The Worst Investments You Can Make: iPath S&P 500 VIX Short-Term Futures (VXX)
Expenses: 0.89%, or $89 per $10,000 invested.
Let’s take the iPath S&P 500 VIX Short-Term Futures TM ETN (NYSEARCA:VXX). VXX isn’t a stock. You aren’t buying ownership in anything. There’s no sales or net income to track, no price-to-earnings ratio and no dividends.
That’s because this is nothing more than a gamble on volatility. The VXX is tied to something called the Chicago Board Options Exchange’s Volatility Index. It’s nothing more than a “barometer of investor sentiment and market volatility.”
If that sounds like a wibbly-wobbly-timey-wimey thing that it difficult to peg down as far as its actual methodology, well, join the club.

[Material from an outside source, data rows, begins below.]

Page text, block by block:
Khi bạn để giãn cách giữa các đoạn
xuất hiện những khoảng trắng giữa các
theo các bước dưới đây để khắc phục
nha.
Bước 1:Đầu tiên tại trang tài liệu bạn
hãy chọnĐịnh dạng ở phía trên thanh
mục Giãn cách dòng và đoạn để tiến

But it gets worse. No security actually tracks this “barometer,” so instead, futures contracts based on this wibbly-wobbly-timey-wimey security were invented. The VIX futures themselves? Well, the VXX vehicle created to track them isn’t even very good — since it only moves about 50%-60% of what the VIX index moves.
The VXX is thus this bizarre security that trades like a stock, is only moderately tied to futures contracts but has the same decay qualities of an option.
And it’s down 73% over the past year. It’s not an investment. It’s putting all your money on the wheel of fortune.